── Data for review
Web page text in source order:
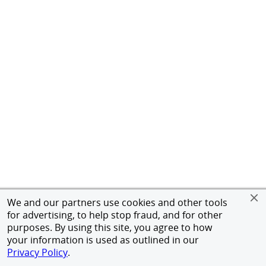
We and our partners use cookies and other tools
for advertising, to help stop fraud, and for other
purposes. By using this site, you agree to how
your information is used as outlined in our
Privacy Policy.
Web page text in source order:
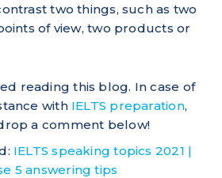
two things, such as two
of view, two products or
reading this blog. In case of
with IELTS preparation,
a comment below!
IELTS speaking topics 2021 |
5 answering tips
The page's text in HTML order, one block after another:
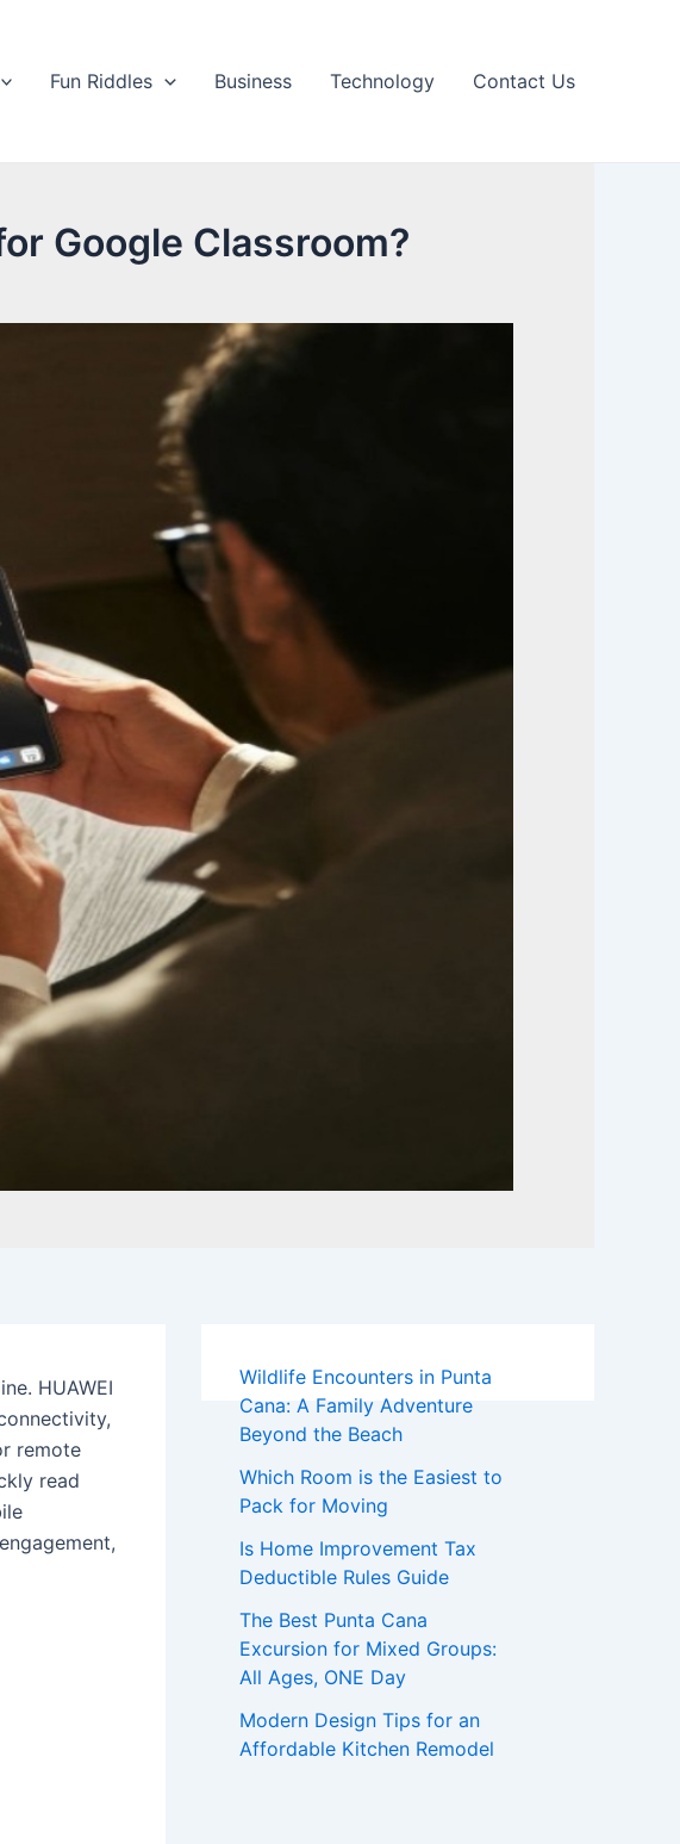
────
### Requirement
Without including any picture, retype the entries exactly.

### Solution for this problem
Web page text in source order:
We and our partners use cookies and other tools
for advertising, to help stop fraud, and for other
purposes. By using this site, you agree to how
your information is used as outlined in our
Privacy Policy.
Web page text in source order:
two things, such as two
of view, two products or
reading this blog. In case of
with IELTS preparation,
a comment below!
IELTS speaking topics 2021 |
5 answering tips
The page's text in HTML order, one block after another:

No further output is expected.